A second aspect provides a processor including a register, the processor configured to fetch an instruction of a sequence of instructions, each instruction in the sequence of instructions having a computable address associated therewith, store in the register the computed address of the next instruction following the fetched instruction in the sequence of instructions if an exception occurs in respect of the fetched instruction, and after completion of an exception handling process, read from the register the stored address of the next instruction for execution.
Reading the stored address of the next instruction from the register may be performed by kernel code running on the processor.
The processor may be embodied in hardware or an integrated circuit.

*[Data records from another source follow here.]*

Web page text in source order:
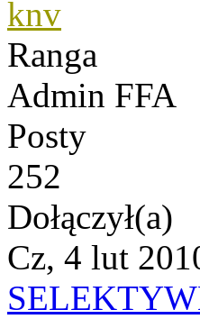
knv
Ranga
Admin FFA
Posty
252
Dołączył(a)
Cz, 4 lut
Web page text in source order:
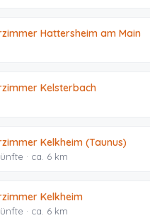
Hattersheim am Main
Kelsterbach
Kelkheim (Taunus)
· ca. 6 km
Kelkheim
· ca. 6 km
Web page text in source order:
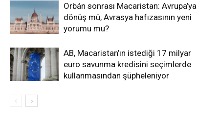
Orbán sonrası Macaristan: Avrupa’ya
dönüş mü, Avrasya hafızasının yeni
yorumu mu?
AB, Macaristan’ın istediği 17 milyar
euro savunma kredisini seçimlerde
kullanmasından şüpheleniyor
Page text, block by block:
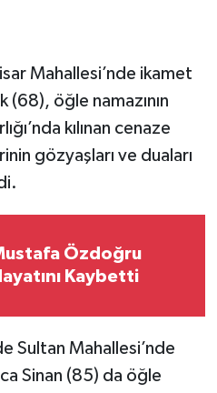
Mahallesi’nde ikamet
(68), öğle namazının
kılınan cenaze
gözyaşları ve duaları
Özdoğru
Kaybetti
Sultan Mahallesi’nde
Sinan (85) da öğle
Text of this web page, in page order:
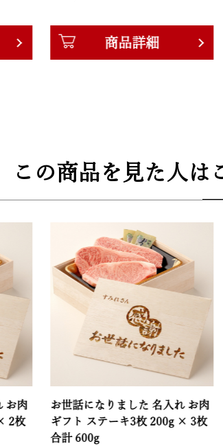
商品詳細
この商品を見た人は
お世話になりました 名入れ お肉
ギフト ステーキ3枚 200g × 3枚
合計 600g
お世話
ギフト
合計
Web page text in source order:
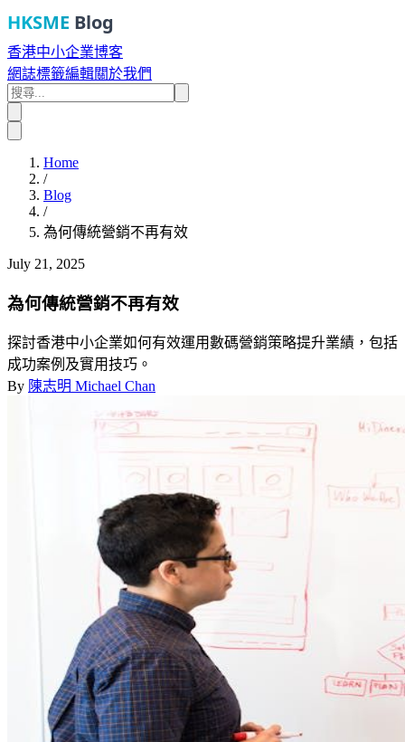
HKSME Blog
香港中小企業博客
網誌標籤編輯關於我們
Home
/
Blog
/
為何傳統營銷不再有效
July 21, 2025
為何傳統營銷不再有效
探討香港中小企業如何有效運用數碼營銷策略提升業績，包括
成功案例及實用技巧。
By 陳志明 Michael Chan
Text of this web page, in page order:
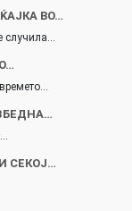
ВО…
СЕКОЈ…
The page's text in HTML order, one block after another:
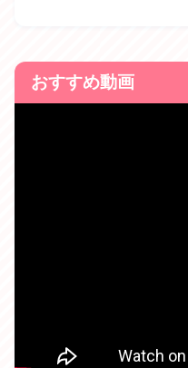
おすすめ動画
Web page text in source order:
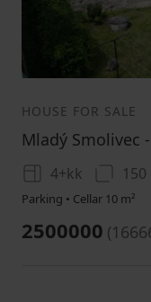
HOUSE FOR SALE
Mladý Smolivec
4+kk 150
Parking • Cellar 10 m²
2500000 (
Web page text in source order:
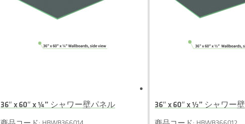
36″ x 60″ x ¼” シャワー壁パネル
36″ x 60″ x ½” シャワー
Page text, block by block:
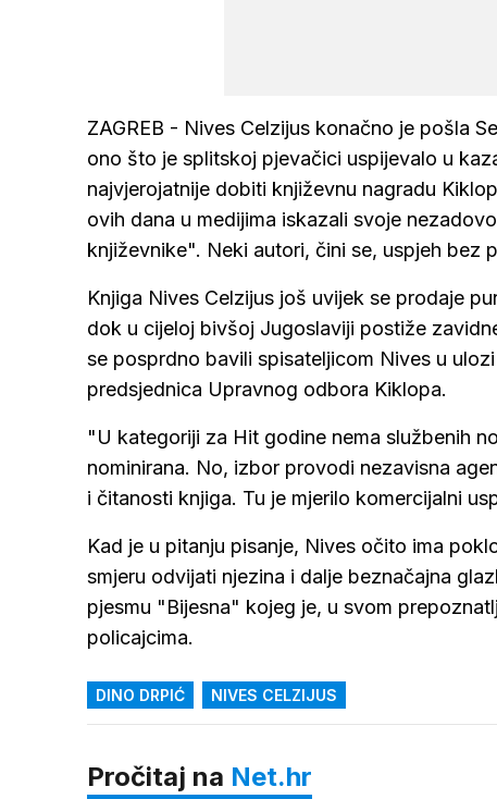
ZAGREB - Nives Celzijus konačno je pošla
ono što je splitskoj pjevačici uspijevalo u
najvjerojatnije dobiti književnu nagradu
ovih dana u medijima iskazali svoje
književnike". Neki autori, čini se, uspjeh bez
Knjiga Nives Celzijus još uvijek se prodaje
dok u cijeloj bivšoj Jugoslaviji postiže
se posprdno bavili spisateljicom Nives u
predsjednica Upravnog odbora Kiklopa.
"U kategoriji za Hit godine nema službenih
nominirana. No, izbor provodi nezavisna
i čitanosti knjiga. Tu je mjerilo komercijalni
Kad je u pitanju pisanje, Nives očito ima
smjeru odvijati njezina i dalje beznačajna
pjesmu "Bijesna" kojeg je, u svom
policajcima.
DINO DRPIĆ NIVES CELZIJUS
Pročitaj na Net.hr
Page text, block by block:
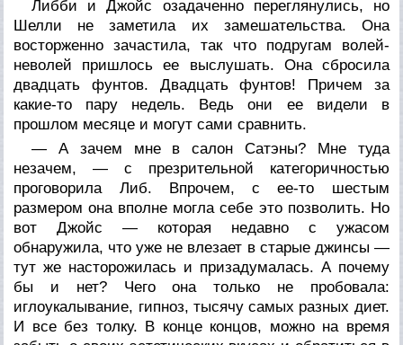
Либби и Джойс озадаченно переглянулись, но
Шелли не заметила их замешательства. Она
восторженно зачастила, так что подругам волей-
неволей пришлось ее выслушать. Она сбросила
двадцать фунтов. Двадцать фунтов! Причем за
какие-то пару недель. Ведь они ее видели в
прошлом месяце и могут сами сравнить.
— А зачем мне в салон Сатэны? Мне туда
незачем, — с презрительной категоричностью
проговорила Либ. Впрочем, с ее-то шестым
размером она вполне могла себе это позволить. Но
вот Джойс — которая недавно с ужасом
обнаружила, что уже не влезает в старые джинсы —
тут же насторожилась и призадумалась. А почему
бы и нет? Чего она только не пробовала:
иглоукалывание, гипноз, тысячу самых разных диет.
И все без толку. В конце концов, можно на время
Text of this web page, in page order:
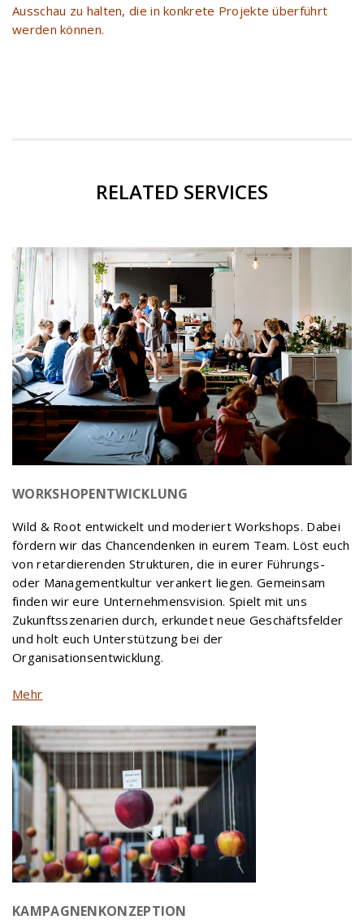
Ausschau zu halten, die in konkrete Projekte überführt
werden können.
RELATED SERVICES
WORKSHOPENTWICKLUNG
Wild & Root entwickelt und moderiert Workshops. Dabei
fördern wir das Chancendenken in eurem Team. Löst euch
von retardierenden Strukturen, die in eurer Führungs-
oder Managementkultur verankert liegen. Gemeinsam
finden wir eure Unternehmensvision. Spielt mit uns
Zukunftsszenarien durch, erkundet neue Geschäftsfelder
und holt euch Unterstützung bei der
Organisationsentwicklung.
Mehr
KAMPAGNENKONZEPTION
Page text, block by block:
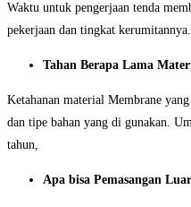
Waktu untuk pengerjaan tenda
pekerjaan dan tingkat
Tahan Berapa Lama
Ketahanan material Membrane
dan tipe bahan yang di gunakan.
tahun,
Apa bisa Pemasangan
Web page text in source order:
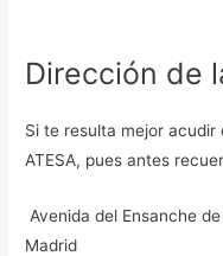
Dirección de
Si te resulta mejor
ATESA, pues antes
Avenida del Ensanche
Madrid
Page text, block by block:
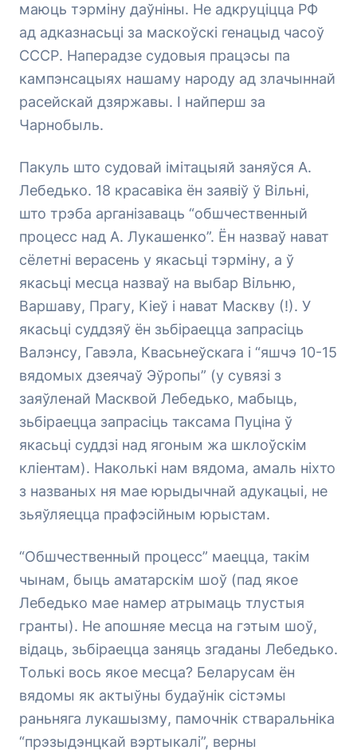
маюць тэрміну даўніны. Не адкруціцца РФ
ад адказнасьці за маскоўскі генацыд часоў
СССР. Наперадзе судовыя працэсы па
кампэнсацыях нашаму народу ад злачыннай
расейскай дзяржавы. I найперш за
Чарнобыль.
Пакуль што судовай імітацыяй заняўся А.
Лебедько. 18 красавіка ён заявіў ў Вільні,
што трэба арганізаваць “обшчественный
процесс над А. Лукашенко”. Ён назваў нават
сёлетні верасень у якасьці тэрміну, а ў
якасьці месца назваў на выбар Вільню,
Варшаву, Прагу, Кіеў і нават Маскву (!). У
якасьці суддзяў ён зьбіраецца запрасіць
Валэнсу, Гавэла, Квасьнеўскага і “яшчэ 10-15
вядомых дзеячаў Эўропы” (у сувязі з
заяўленай Масквой Лебедько, мабыць,
зьбіраецца запрасіць таксама Пуціна ў
якасьці суддзі над ягоным жа шклоўскім
кліентам). Наколькі нам вядома, амаль ніхто
з названых ня мае юрыдычнай адукацыі, не
зьяўляецца прафэсійным юрыстам.
“Обшчественный процесс” маецца, такім
чынам, быць аматарскім шоў (пад якое
Лебедько мае намер атрымаць тлустыя
гранты). Не апошняе месца на гэтым шоў,
відаць, зьбіраецца заняць згаданы Лебедько.
Толькі вось якое месца? Беларусам ён
вядомы як актыўны будаўнік сістэмы
раньняга лукашызму, памочнік стваральніка
“прэзыдэнцкай вэртыкалі”, верны
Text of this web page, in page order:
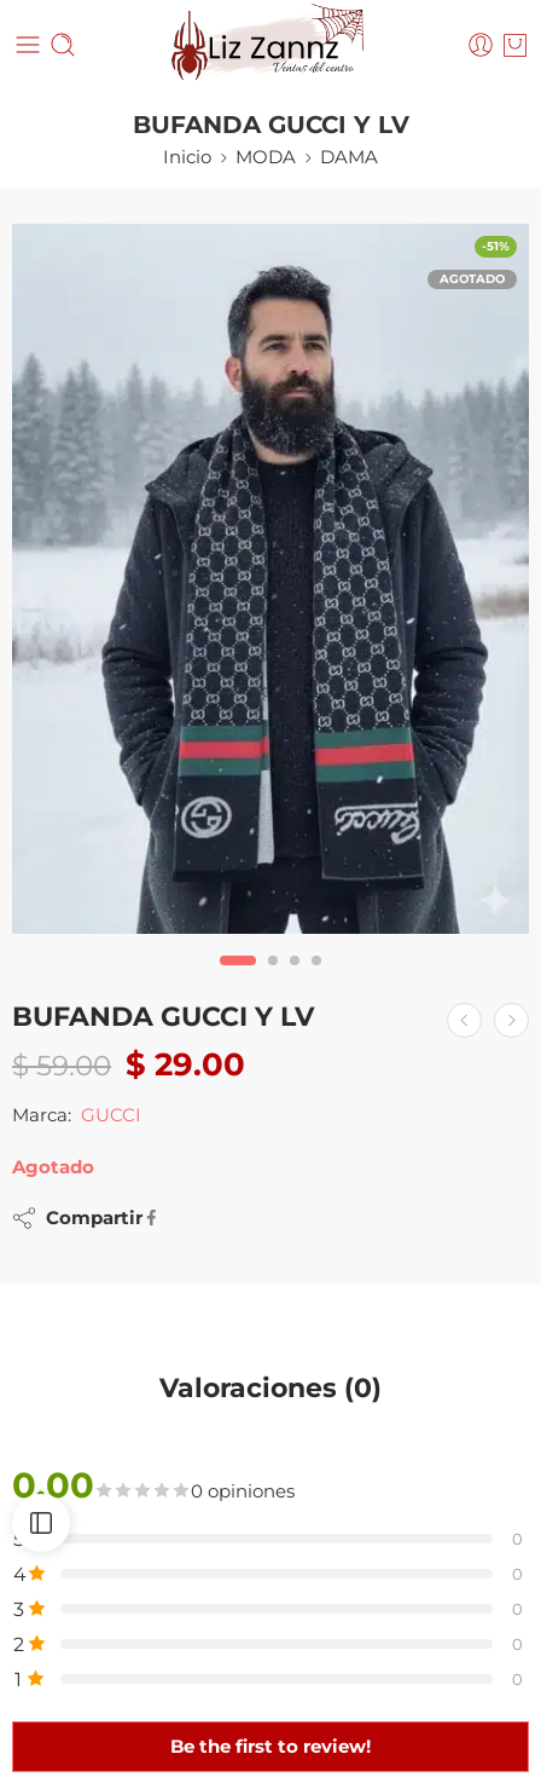
BUFANDA GUCCI Y LV
Inicio MODA DAMA
-51%
AGOTADO
BUFANDA GUCCI Y LV
$59.00 $ 29.00
Marca: GUCCI
Agotado
Compartir
Valoraciones (0)
0.00 0 opiniones
5 0
4 0
3 0
2 0
1 0
Be the first to review!
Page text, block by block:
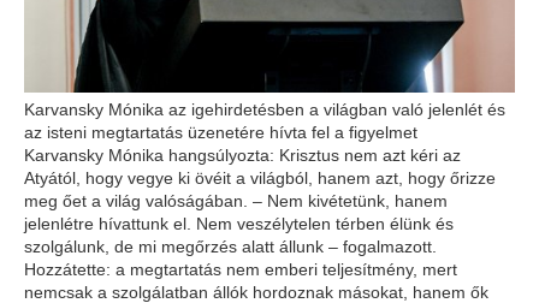
Karvansky Mónika az igehirdetésben a világban való jelenlét és
az isteni megtartatás üzenetére hívta fel a figyelmet
Karvansky Mónika hangsúlyozta: Krisztus nem azt kéri az
Atyától, hogy vegye ki övéit a világból, hanem azt, hogy őrizze
meg őet a világ valóságában. – Nem kivétetünk, hanem
jelenlétre hívattunk el. Nem veszélytelen térben élünk és
szolgálunk, de mi megőrzés alatt állunk – fogalmazott.
Hozzátette: a megtartatás nem emberi teljesítmény, mert
nemcsak a szolgálatban állók hordoznak másokat, hanem ők
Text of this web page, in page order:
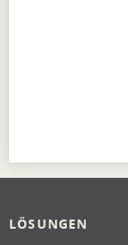
LÖSUNGEN
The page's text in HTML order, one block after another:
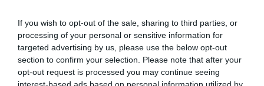
If you wish to opt-out of the sale, sharing to third parties, or
processing of your personal or sensitive information for
targeted advertising by us, please use the below opt-out
section to confirm your selection. Please note that after your
opt-out request is processed you may continue seeing
Kylea commenté l'article :
Ryanair au Maroc : un programme hivernal record pour
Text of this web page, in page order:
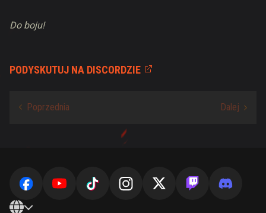
Do boju!
PODYSKUTUJ NA DISCORDZIE
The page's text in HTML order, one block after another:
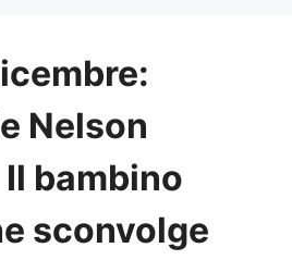
Nelson
bambino
sconvolge
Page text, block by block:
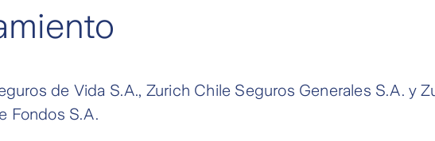
de Vida S.A., Zurich Chile Seguros Generales S.A. y
Fondos S.A.
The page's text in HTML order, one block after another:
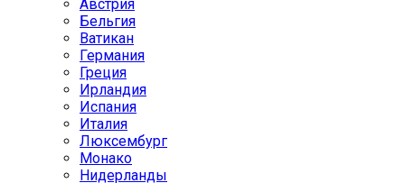
Австрия
Бельгия
Ватикан
Германия
Греция
Ирландия
Испания
Италия
Люксембург
Монако
Нидерланды
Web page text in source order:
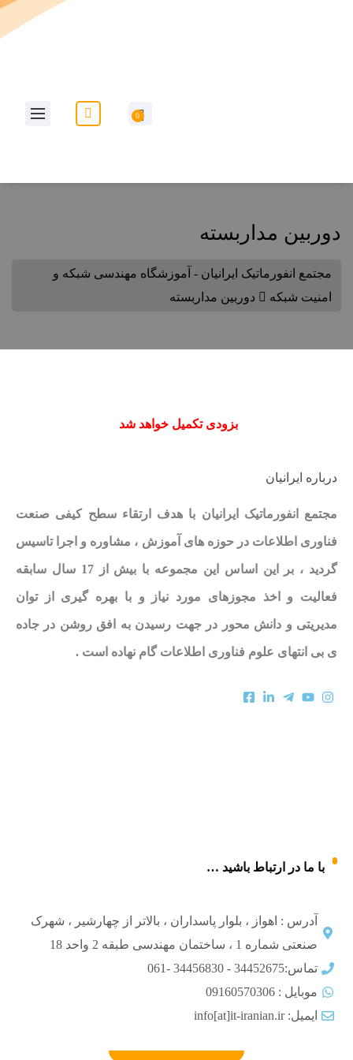
به وب سایت مجتمع انفورماتیک ایرانیان خوش آمدید...
0
دوربین مداربسته
مجتمع انفورماتیک ایرانیان - آموزشگاه مهندسی شبکه و
امنیت شبکه
دوربین مداربسته
بزودی تکمیل خواهد شد
درباره ایرانیان
مجتمع انفورماتیک ایرانیان با هدف ارتقاء سطح کیفی صنعت
فناوری اطلاعات در حوزه های آموزش ، مشاوره و اجرا تاسیس
گردید ، بر این اساس این مجموعه با بیش از 17 سال سابقه
فعالیت و اخذ مجوزهای مورد نیاز و با بهره گیری از توان
مدیریتی و دانش محور در جهت رسیدن به افق روشن در جاده
ی بی انتهای علوم فناوری اطلاعات گام نهاده است .
با ما در ارتباط باشید …
آدرس : اهواز ، بلوار پاسداران ، بالاتر از چهارشیر ، شهرک
صنعتی شماره 1 ، ساختمان مهندسی طبقه 2 واحد 18
تماس:34452675 - 34456830 -061
موبایل : 09160570306
ایمیل: info[at]it-iranian.ir
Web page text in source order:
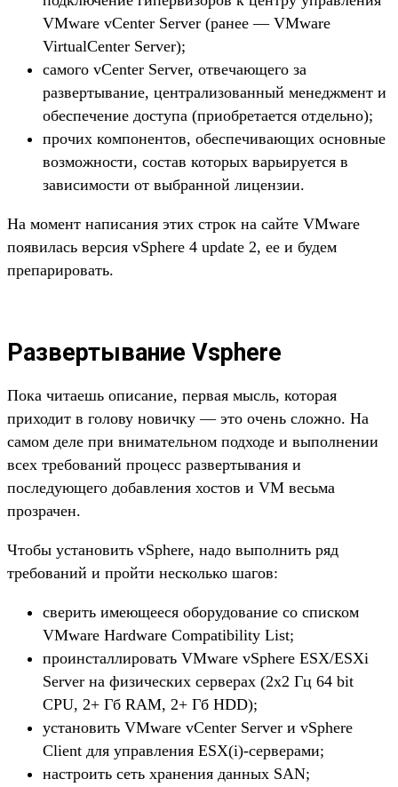
VMware vCenter Server (ранее — VMware
VirtualCenter Server);
самого vCenter Server, отвечающего за
развертывание, централизованный менеджмент и
обеспечение доступа (приобретается отдельно);
прочих компонентов, обеспечивающих основные
возможности, состав которых варьируется в
зависимости от выбранной лицензии.
На момент написания этих строк на сайте VMware
появилась версия vSphere 4 update 2, ее и будем
препарировать.
Развертывание Vsphere
Пока читаешь описание, первая мысль, которая
приходит в голову новичку — это очень сложно. На
самом деле при внимательном подходе и выполнении
всех требований процесс развертывания и
последующего добавления хостов и VM весьма
прозрачен.
Чтобы установить vSphere, надо выполнить ряд
требований и пройти несколько шагов:
сверить имеющееся оборудование со списком
VMware Hardware Compatibility List;
проинсталлировать VMware vSphere ESX/ESXi
Server на физических серверах (2х2 Гц 64 bit
CPU, 2+ Гб RAM, 2+ Гб HDD);
установить VMware vCenter Server и vSphere
Client для управления ESX(i)-серверами;
настроить сеть хранения данных SAN;

There may be provided a method of manufacturing, at an integrated circuit manufacturing system, the processor. There may be provided an integrated circuit definition dataset that, when processed in an integrated circuit manufacturing system, configures the system to manufacture the processor. There may be provided a non-transitory computer readable storage medium having stored thereon a computer readable description of an integrated circuit that, when processed in an integrated circuit manufacturing system, causes the integrated circuit manufacturing system to manufacture the processor.
There may be provided an integrated circuit manufacturing system comprising: a non-transitory computer readable storage medium having stored thereon a computer readable integrated circuit description that describes the processor; a layout processing system configured to process the integrated circuit description so as to generate a circuit layout description of an integrated circuit embodying of a processor; and an integrated circuit generation system configured to manufacture the processor according to the circuit layout description.
There may be provided computer readable code adapted to perform the steps of the method of the first aspect. Also there may be provided a non-transitory computer readable storage medium having stored thereon computer readable instructions that when executed in a computer system cause the computer system to perform the method of the first aspect.
The above features may be combined as appropriate, as would be apparent to a skilled person, and may be combined with any of the aspects of the examples described therein.

BRIEF DESCRIPTION OF THE DRAWINGS

Examples will now be described in detail with reference to the accompanying drawings, in which:

FIG. 1 is a simplified, schematic block diagram of an example processor;

FIG. 2 is a flow diagram illustrating an example method of operation of the processor of FIG. 1; and

FIG. 3 shows an example of an integrated circuit manufacturing system.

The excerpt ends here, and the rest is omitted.